TOMATOES: I saw my first sphinx moth of the year last night. It's a shame that these fascinating moths lay eggs which turn into such destructive caterpillars. It will be time to break out the Bt spray (one of the most effective, specific biological insect controls around) soon, as the moths begin to lay eggs on the tomatoes. You can see the difference between a tobacco hornworm and a tomato hornworm if you scroll down here. I think the tobacco hornworm is more common in our garden. I only saw one of them on the tomatoes last year. Only sprayed Bt once. We also get the white-lined sphinx moth here. It's a beauty. According to Wikipedia, the caterpillars feed on tomatoes as well as a wide range of other plants. I'm not sure I've ever seen one on a tomato plant, though. Other sources don't seem to list tomato as a host. This is the green color variation of the caterpillar. Uncle Kent told us years ago about having to drive over a migration of green caterpillars in the Arizona desert. Guess it might have been these.
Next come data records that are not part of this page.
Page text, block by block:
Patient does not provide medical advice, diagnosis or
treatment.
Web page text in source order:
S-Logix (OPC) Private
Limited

Our first tomato will be ripe soon. It's turning red. It's on an Early Girl plant we bought at a promotion at Home Depot in a gallon pot for about a dollar. The Ace we bought at the same time has good-sized fruit on it, too. I shaded the exposed ones yesterday with aluminum foil. Many of the other tomatoes bought as smaller plants also have fruit.

It's the fourth of June, and this is a late year for tomatoes here, but the fourth of June seems pretty early for a ripe tomato to people in most of the country.  The name of the Fourth of July tomato doesn't mean as much in areas like this as it does in the North, and it's not offered in nurseries here. I didn't grow it this year because I didn't start plants from seed. Tough skin, but does well in the heat here, becoming very sweet. But I may be planting Moravsky Div (Wonder of Moravia) as my really early tomato next year. Recommended by heirloom tomato expert Carolyn Male. Along with Bulgarian Triumph as a later, small, sweet tomato.
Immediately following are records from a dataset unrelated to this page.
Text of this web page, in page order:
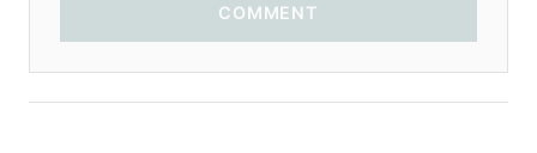
COMMENT
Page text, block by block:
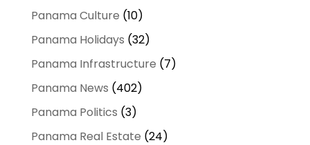
Panama Culture (10)
Panama Holidays (32)
Panama Infrastructure (7)
Panama News (402)
Panama Politics (3)
Panama Real Estate (24)
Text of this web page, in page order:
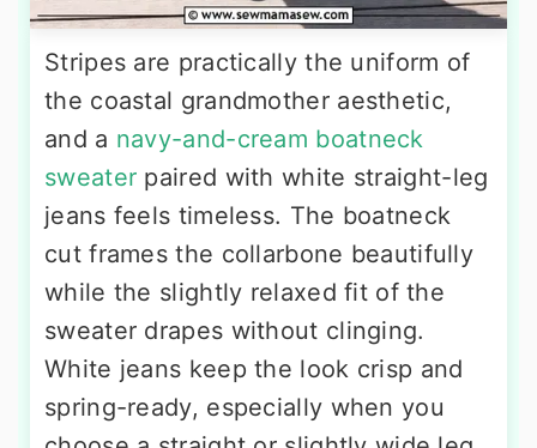
Stripes are practically the uniform of
the coastal grandmother aesthetic,
and a navy-and-cream boatneck
sweater paired with white straight-leg
jeans feels timeless. The boatneck
cut frames the collarbone beautifully
while the slightly relaxed fit of the
sweater drapes without clinging.
White jeans keep the look crisp and
spring-ready, especially when you
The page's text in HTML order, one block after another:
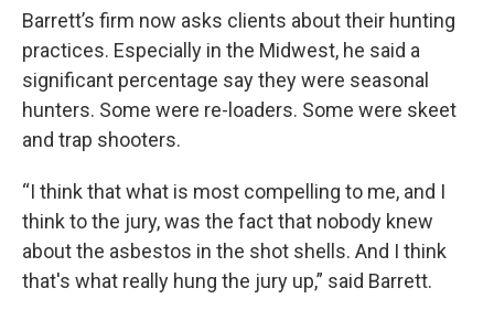
Barrett’s firm now asks clients about their hunting
practices. Especially in the Midwest, he said a
significant percentage say they were seasonal
hunters. Some were re-loaders. Some were skeet
and trap shooters.
“I think that what is most compelling to me, and I
think to the jury, was the fact that nobody knew
about the asbestos in the shot shells. And I think
that's what really hung the jury up,” said Barrett.

The lanky potato-leafed plant I bought as an Early Girl has largely recovered from its early sickly appearance and has some small fruits on it. Though the plant is not what you would call "lush" at this point. It's probably the maternal parent of Early Girl, which is reported to be a potato-leafed cultivar. There were lots of potato-leafed plants among the Early Girls at nurseries and box stores this year. Somebody left some self-pollenized tomatoes on the plant during production of the hybrid seeds, apparently. I'm surprised that this doesn't happen more often.